In the entries below, find the line with "Haridwar to Mukteshwar Taxi" and the line with "Bathinda to Haridwar Taxi". Print those two and everything between them exactly, and nothing else.

Material supplied —
"""

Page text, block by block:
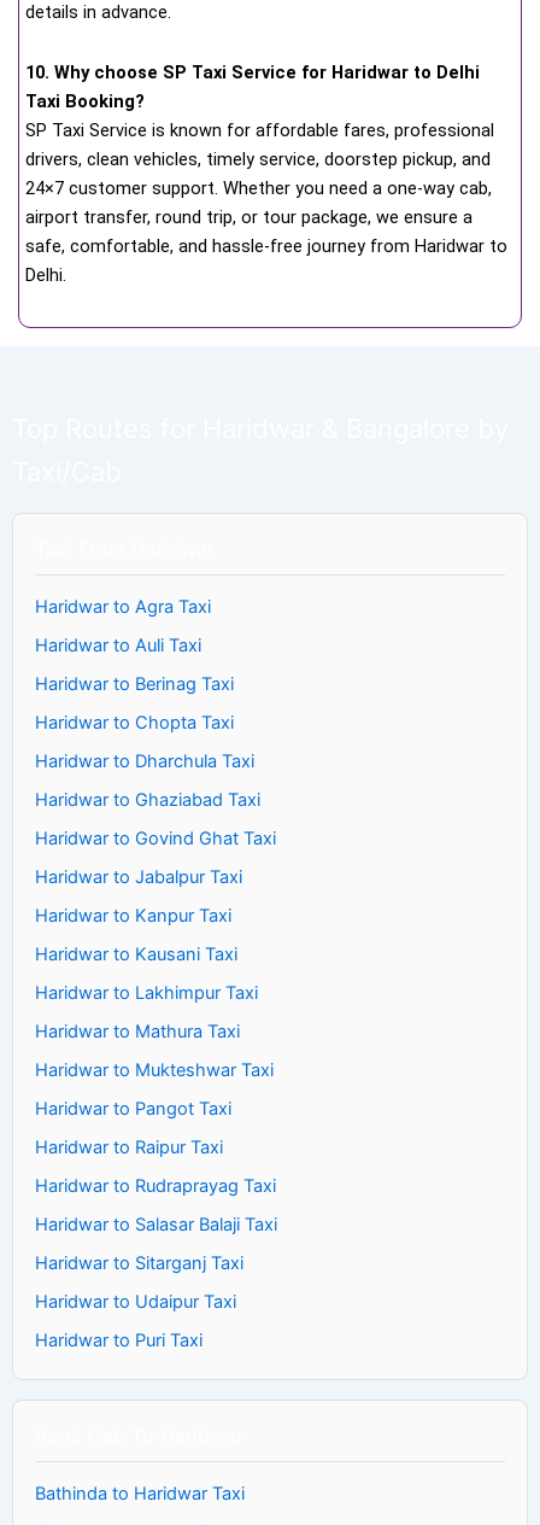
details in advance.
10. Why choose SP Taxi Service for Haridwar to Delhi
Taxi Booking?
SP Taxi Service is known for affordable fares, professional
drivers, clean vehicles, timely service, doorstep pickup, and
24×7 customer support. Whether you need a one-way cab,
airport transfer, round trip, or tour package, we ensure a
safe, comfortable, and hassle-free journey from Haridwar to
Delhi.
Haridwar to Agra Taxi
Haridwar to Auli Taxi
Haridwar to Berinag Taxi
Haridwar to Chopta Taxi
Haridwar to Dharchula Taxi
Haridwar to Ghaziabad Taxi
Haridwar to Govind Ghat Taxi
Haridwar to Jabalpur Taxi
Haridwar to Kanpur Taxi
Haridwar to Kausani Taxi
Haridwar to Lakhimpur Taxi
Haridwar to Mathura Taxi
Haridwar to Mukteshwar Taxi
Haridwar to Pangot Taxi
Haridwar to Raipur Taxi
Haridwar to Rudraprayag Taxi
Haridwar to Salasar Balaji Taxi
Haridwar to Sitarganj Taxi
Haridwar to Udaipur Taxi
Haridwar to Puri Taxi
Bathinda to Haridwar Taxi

"""
"""

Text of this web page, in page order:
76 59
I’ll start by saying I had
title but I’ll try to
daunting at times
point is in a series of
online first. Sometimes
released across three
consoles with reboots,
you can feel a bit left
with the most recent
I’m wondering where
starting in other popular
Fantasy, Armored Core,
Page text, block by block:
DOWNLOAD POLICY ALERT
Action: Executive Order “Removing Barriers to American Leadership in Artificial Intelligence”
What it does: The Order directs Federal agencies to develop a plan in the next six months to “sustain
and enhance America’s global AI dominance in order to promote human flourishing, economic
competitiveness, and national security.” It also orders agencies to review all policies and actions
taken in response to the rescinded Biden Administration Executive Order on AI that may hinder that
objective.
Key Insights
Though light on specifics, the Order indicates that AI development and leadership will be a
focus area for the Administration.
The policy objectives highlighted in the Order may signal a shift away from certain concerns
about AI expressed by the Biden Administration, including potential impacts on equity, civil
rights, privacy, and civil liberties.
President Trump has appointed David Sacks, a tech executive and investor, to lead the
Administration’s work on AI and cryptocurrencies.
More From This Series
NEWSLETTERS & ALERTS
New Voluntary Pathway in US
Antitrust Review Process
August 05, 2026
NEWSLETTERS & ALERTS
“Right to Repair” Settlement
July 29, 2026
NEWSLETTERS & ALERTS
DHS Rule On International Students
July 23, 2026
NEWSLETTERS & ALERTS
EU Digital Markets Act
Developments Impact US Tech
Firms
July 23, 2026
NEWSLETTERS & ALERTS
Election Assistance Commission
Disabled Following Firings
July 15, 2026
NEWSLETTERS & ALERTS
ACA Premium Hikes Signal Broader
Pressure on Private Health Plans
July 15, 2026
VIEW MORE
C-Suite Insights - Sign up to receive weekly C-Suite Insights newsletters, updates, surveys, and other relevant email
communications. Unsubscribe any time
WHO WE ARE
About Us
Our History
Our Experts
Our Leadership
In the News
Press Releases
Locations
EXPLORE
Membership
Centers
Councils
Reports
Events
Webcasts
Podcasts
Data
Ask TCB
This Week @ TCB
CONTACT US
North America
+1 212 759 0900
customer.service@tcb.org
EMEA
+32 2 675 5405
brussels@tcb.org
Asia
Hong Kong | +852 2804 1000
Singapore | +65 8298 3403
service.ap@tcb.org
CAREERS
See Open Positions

"""
"""

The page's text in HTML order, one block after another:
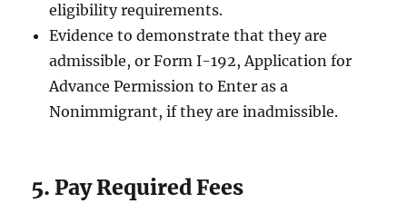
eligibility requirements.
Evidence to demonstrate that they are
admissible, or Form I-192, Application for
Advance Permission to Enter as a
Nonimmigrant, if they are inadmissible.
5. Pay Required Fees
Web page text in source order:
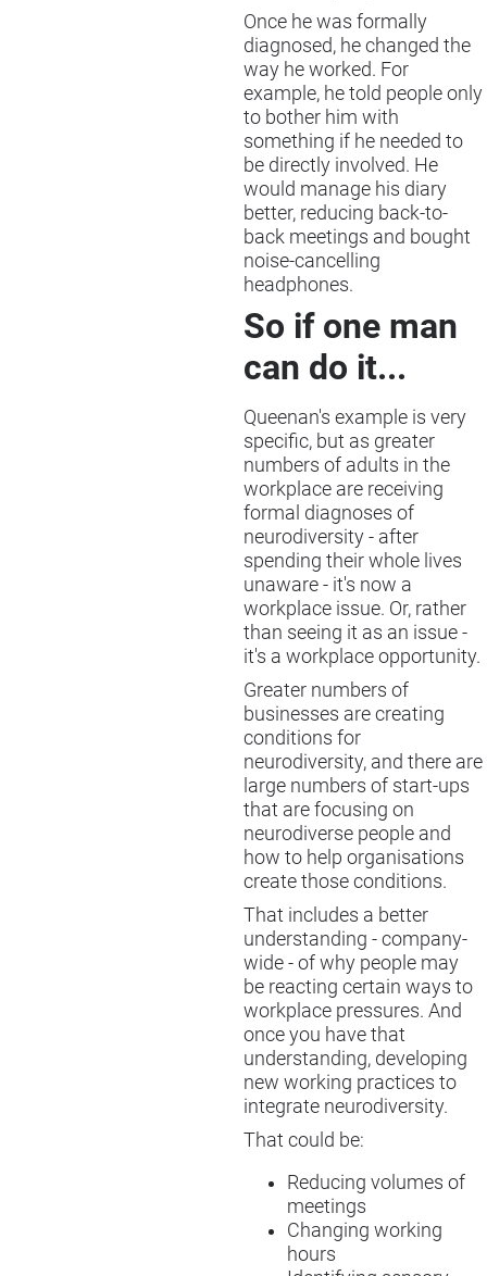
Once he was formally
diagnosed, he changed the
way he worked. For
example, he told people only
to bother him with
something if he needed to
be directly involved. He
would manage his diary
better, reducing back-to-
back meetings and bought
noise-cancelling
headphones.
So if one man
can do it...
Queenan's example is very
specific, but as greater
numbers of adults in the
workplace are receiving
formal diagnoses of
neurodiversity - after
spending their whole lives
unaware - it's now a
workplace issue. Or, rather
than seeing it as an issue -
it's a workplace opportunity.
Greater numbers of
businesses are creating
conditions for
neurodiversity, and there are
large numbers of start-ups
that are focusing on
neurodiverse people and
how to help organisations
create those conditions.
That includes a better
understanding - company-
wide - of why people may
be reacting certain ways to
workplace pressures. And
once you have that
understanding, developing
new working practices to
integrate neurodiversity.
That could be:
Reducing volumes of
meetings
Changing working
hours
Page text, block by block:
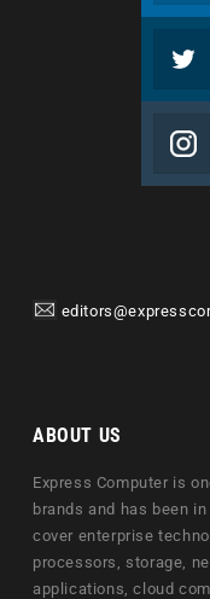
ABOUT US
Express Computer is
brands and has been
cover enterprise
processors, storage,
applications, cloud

"""

Exercise output —
Haridwar to Mukteshwar Taxi
Haridwar to Pangot Taxi
Haridwar to Raipur Taxi
Haridwar to Rudraprayag Taxi
Haridwar to Salasar Balaji Taxi
Haridwar to Sitarganj Taxi
Haridwar to Udaipur Taxi
Haridwar to Puri Taxi
Bathinda to Haridwar Taxi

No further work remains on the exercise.